– Да ты…никак из поповичей, паря? Как же эта, Черёмушкин? Ты ж комсомолец, понимаш! В партею, вроде мылился вместе с Чугиным, ась? Чо молчишь булыгой? Раньше болтал, как радио, хрен отключишь. Всё было понятно: что и почему…А теперь, понимаешь – могила? Эй, эй, со мной так нельзя, со мной так не надо! Ят знаю, ты политически грамотный, подкованный на все четыре копыта, но со мной так не моги-и…

– А ты, что особенный что ли, Буренков? Как ариец, высшего сорта? – слабо усмехнулся Черёма. – Так это, дядя…в тебе значит буржуазный национализм проклюнулся.

– Эт, хто «проклюкнулся»? Где? У ковось??! Ты…эта! Эта-а!! Ты, чойт болташ, охальник! – Григорич не на шутку обеспокоенный «непонятками», заёрзал на ящике, будто на сковородке. – Ишь ты…Шибко грамотный, да? Тебя, похоже, матка в детстве о печь башкой шмякнула? Ну, прости на слове! Ты эта…Эта-а…только не молчи, студент! Думаш, Буренков ни черта не понимат? Думаш, у меня сердца нет?! Да в него, ежли хошь знать, – он с силой хлопнул себя грязной пятернёй по груди, – те же осколки попали, чойт и в нашего взводного Замотохина…и в Куца…Жаль, конечно, робят…Молодые шибко, как и ты…жизни ещё не видели. Ну чойт, ты, крест-то целуешь, как бабу? Да будя, будя…Чойт тебе дал твой Христос, понимаш? Даже сержантом не сделал! – злорадно хрюкнул Григорич, алея двойным подбородком, обнажая мелкие частые зубы. – Христос принял смерть за людей…И люди ему благодарны…Жертвуют собой за Христа…

– Ну ты газанул, Черёма! А за Родину, значитца – хрен?.. – силясь перекричать волчий вой мин и оглушительных разрывов, взвился Буренков. – Ишь ты-ы…добро тебе промыли мозги поповичи-недобитки, ничего не скажешь. «Жертвуют собой за Христа, говоришь?» Хаа! За того, кого нет, понимаш! За дырку от бублика, понимаш! Ну, ят погляжу, как ты, студент, буш жертвовать собой в бою за товарища Сталина…Фрицы того и гляди атакуют. Так и знай, попович, глаз с тебя не спущу!

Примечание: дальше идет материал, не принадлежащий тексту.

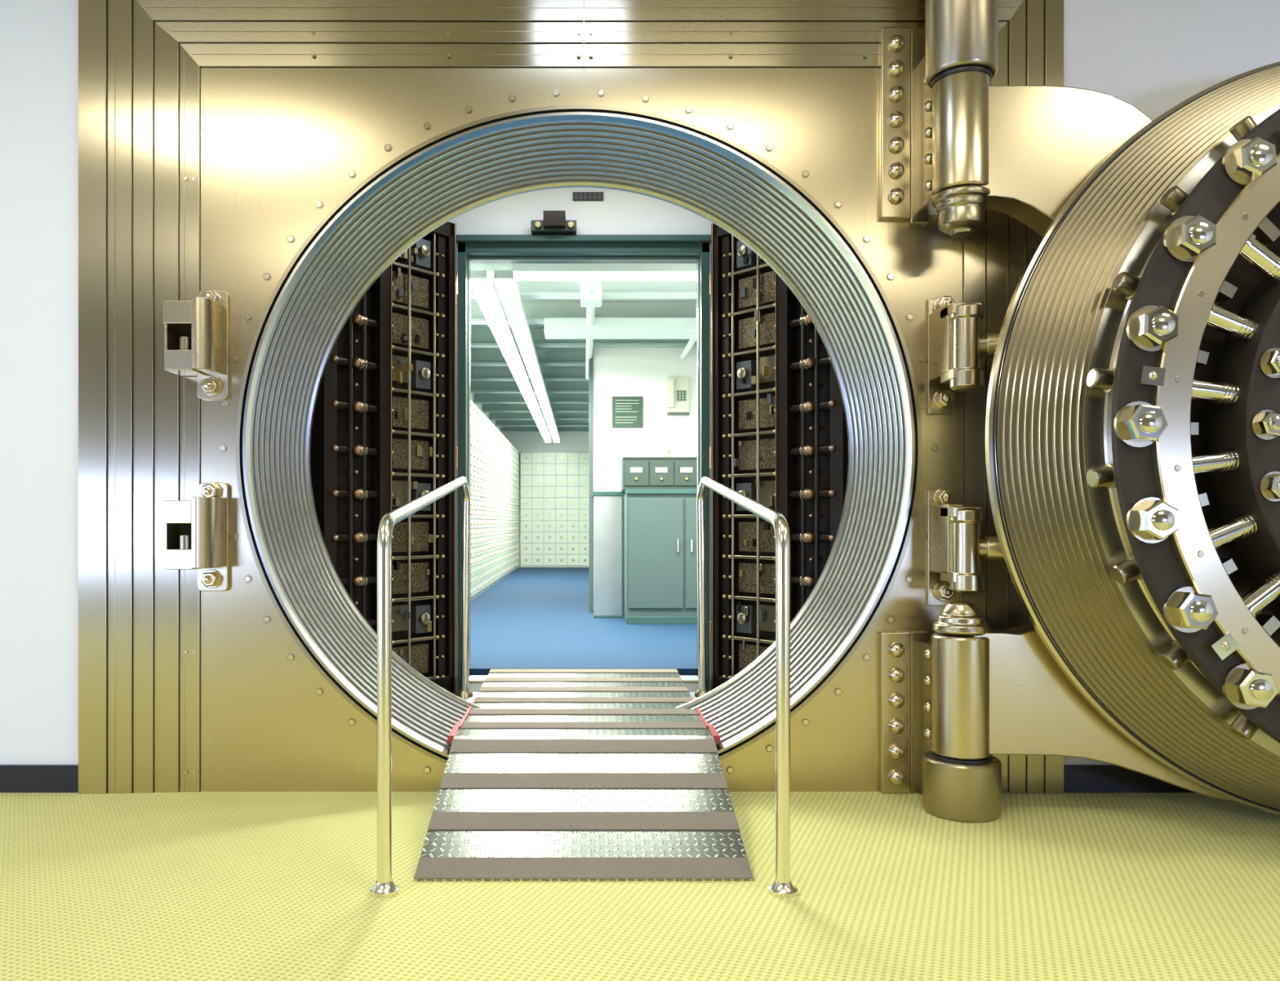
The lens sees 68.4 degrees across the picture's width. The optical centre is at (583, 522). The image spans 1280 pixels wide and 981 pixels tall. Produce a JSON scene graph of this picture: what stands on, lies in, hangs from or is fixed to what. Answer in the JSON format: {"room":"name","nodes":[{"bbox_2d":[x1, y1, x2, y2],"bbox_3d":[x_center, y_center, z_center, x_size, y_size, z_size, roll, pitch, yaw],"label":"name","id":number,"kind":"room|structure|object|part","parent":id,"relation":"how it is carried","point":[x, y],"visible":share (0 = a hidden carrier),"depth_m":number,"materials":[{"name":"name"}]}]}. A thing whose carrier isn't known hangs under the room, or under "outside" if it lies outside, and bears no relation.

Буренков пуще набычился, но вдруг испытал дрожание рук, кое начиналось у него в момент наивысшего раздражения, после полученной им недавней контузии. – Ох, присмотреться к тебя надо, Черёмушкин. Могёть и песни тебе советские поперёк горла, ась? Вот сдам тебя в комендатуру, студент…Тебе зараз мозги проветрют. Там не то, что офицеры, генералы плачут, как дети.

– Хороший ты дядька, Григорич, но дурак. Мышление у тебя ограничено. Я ж не о том, честное слово…– без злобы-ожесточённости ответил Черёма. И вдруг, ясно глядя на своего мучителя, с тихой открытостью сказал:

– Худо мне, страшно, Григорич. Веришь? Будто вся жизнь пролетает перед глазами. Словно – конец…Маму вот часто вижу…Стоит у ворот родная, прижимает к груди закутанную в полу сестрёнку, а ветер треплет, крутит на плечах её концы малинового платка…

Набрякший подозрением Григорич, обмяк, сдулся, как грелка: ровно тронул Черёмушкин его незарубцованную болячку.

– Так-то оно так, Черёмушкин… – он буркнул себе под нос, жмуря глаза от мерцавших ослепительных вспышек плотно ложившихся снарядов, что превращали каждую пылинку и волос в слепящую плазму, оплавляя в жидкое стекло бетонные стены, кирпичи и асфальт. Наружу из тёмных сот многоэтажек – вырывались жаркие, тугие хлопки, ревущее языкастое пламя. И всякий раз после разрывов, над серпантином траншей крепко припахивало душным паром огромного мясного котла.

– Смерть-чёртова сволочь… – снова беспокойно хрюкнул Григорич. – Она баба лютая, неподкупная….уважения требоват…Думаешь, я её боюсь? Ещё как! Извини, подвинься….Ан дело тут обоюдоострое, паря. Смертушка…она, ведь, Черёмушкин, с другой стороны – ласковая паскуда. Помрёшь – отдохнёшь, от всего этого ужаса. Смерть всех усмирит, всех успокоит: и героя и труса, и слабого, и сильного. Ничего чувствовать-ощущать не будешь окромя покоя. Главное чоб не мучаться – бац и всё тут. Вечная тьма и сон.